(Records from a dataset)
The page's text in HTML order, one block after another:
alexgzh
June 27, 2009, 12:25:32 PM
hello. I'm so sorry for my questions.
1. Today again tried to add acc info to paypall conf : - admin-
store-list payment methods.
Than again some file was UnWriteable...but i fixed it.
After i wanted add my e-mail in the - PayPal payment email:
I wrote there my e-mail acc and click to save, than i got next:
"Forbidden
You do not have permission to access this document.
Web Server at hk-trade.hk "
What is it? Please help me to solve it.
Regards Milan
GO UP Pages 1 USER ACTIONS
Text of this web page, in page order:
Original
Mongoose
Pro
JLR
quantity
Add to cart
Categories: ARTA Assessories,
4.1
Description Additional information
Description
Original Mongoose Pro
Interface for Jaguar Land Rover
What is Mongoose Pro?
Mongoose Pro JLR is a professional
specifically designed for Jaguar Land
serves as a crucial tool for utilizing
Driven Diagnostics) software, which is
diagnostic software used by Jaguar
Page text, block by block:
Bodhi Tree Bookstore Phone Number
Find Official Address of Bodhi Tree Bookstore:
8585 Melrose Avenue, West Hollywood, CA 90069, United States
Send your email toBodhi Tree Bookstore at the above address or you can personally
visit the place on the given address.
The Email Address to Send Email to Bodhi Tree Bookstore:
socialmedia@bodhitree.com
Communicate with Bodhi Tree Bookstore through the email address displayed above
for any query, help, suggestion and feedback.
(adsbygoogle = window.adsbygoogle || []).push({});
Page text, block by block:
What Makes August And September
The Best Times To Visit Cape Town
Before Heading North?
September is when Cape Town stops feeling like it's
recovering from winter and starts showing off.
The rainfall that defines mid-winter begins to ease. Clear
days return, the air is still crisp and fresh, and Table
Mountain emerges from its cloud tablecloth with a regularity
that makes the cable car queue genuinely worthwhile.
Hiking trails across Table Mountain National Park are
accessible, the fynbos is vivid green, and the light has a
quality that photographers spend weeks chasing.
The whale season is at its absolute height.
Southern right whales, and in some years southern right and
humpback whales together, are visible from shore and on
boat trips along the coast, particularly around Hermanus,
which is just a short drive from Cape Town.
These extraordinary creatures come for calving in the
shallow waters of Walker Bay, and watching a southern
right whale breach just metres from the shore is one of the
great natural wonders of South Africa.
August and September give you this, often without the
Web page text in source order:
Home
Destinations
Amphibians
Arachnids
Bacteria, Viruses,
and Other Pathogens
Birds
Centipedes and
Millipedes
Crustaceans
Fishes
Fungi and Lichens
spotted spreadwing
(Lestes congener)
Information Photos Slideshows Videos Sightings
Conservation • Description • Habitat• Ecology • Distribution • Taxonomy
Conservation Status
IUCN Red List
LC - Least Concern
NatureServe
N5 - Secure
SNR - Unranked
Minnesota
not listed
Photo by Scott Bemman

*WORK TO BE COMPLETED*
Work out the number of lines in the records containing the word "software". Write only that number.

*OUTPUT BELOW*
2